__DIRECTIONS__:
What is needed is an exact copy of the records below, with the pictures left out.

__DATASET EXCERPTS__:
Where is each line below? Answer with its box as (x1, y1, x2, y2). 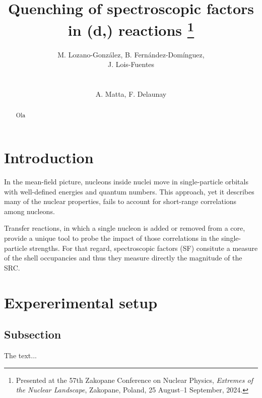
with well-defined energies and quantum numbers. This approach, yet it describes (4, 186, 254, 196)
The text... (4, 350, 37, 360)
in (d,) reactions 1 (68, 18, 194, 40)
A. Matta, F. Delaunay (95, 89, 167, 99)
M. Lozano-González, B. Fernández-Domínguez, (57, 49, 205, 59)
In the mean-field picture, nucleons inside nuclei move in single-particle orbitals (4, 176, 248, 186)
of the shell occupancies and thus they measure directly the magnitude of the (4, 252, 242, 263)
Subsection (4, 326, 61, 342)
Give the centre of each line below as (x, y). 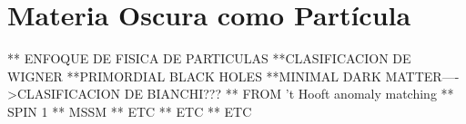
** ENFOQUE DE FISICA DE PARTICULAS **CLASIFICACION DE (209, 58)
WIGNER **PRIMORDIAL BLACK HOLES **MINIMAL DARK (194, 76)
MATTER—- (422, 76)
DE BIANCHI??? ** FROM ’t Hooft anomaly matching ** (289, 94)
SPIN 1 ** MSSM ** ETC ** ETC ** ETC (130, 111)

__TASK RESPONSE__:
Where is each line below? Answer with its box as (x1, y1, x2, y2). 
with well-defined energies and quantum numbers. This approach, yet it describes (4, 186, 254, 196)
The text... (4, 350, 37, 360)
in (d,) reactions 1 (68, 18, 194, 40)
A. Matta, F. Delaunay (95, 89, 167, 99)
M. Lozano-González, B. Fernández-Domínguez, (57, 49, 205, 59)
In the mean-field picture, nucleons inside nuclei move in single-particle orbitals (4, 176, 248, 186)
of the shell occupancies and thus they measure directly the magnitude of the (4, 252, 242, 263)
Subsection (4, 326, 61, 342)
Give the centre of each line below as (x, y). 
** ENFOQUE DE FISICA DE PARTICULAS **CLASIFICACION DE (209, 58)
WIGNER **PRIMORDIAL BLACK HOLES **MINIMAL DARK (194, 76)
MATTER—- (422, 76)
DE BIANCHI??? ** FROM ’t Hooft anomaly matching ** (289, 94)
SPIN 1 ** MSSM ** ETC ** ETC ** ETC (130, 111)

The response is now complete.